Provided material Block Start
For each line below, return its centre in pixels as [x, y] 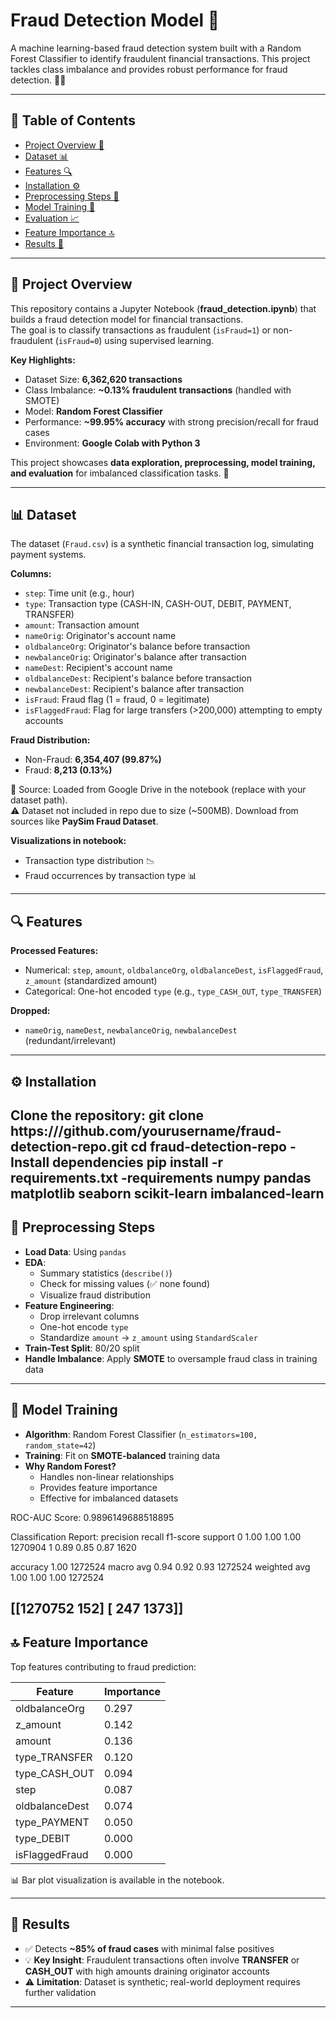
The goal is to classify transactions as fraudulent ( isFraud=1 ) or [141, 330]
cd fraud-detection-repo [208, 1146]
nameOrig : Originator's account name [100, 636]
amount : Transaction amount [82, 625]
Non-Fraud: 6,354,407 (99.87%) [93, 760]
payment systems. [48, 555]
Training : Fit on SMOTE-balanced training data [122, 1455]
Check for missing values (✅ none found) [125, 1283]
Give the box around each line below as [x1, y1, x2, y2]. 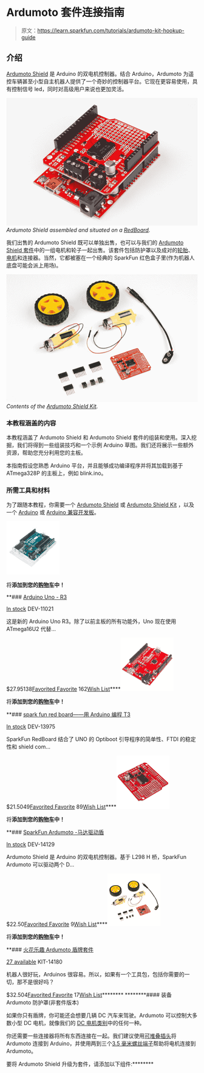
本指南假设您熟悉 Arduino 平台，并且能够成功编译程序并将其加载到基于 [6, 462, 183, 469]
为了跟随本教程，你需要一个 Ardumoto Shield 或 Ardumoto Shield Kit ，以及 [6, 501, 194, 508]
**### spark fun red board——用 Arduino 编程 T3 [6, 711, 131, 718]
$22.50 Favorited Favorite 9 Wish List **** [6, 920, 108, 928]
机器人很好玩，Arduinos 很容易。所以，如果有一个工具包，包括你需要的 [6, 971, 185, 978]
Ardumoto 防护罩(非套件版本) [6, 999, 80, 1006]
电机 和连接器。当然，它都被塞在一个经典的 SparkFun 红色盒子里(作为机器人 [6, 254, 195, 261]
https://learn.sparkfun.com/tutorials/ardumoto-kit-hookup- [37, 27, 185, 34]
Provided material Block End
◆ **Instructions for the task**:
Could you write out only the lines of the listing above from the one that contains "电机 和连接器。当然，它都被塞在一个经典的 SparkFun" through its final line, exactly and inclusive?

◆ **Solution to the problem**:
电机 和连接器。当然，它都被塞在一个经典的 SparkFun 红色盒子里(作为机器人 [6, 254, 195, 261]
https://learn.sparkfun.com/tutorials/ardumoto-kit-hookup- [37, 27, 185, 34]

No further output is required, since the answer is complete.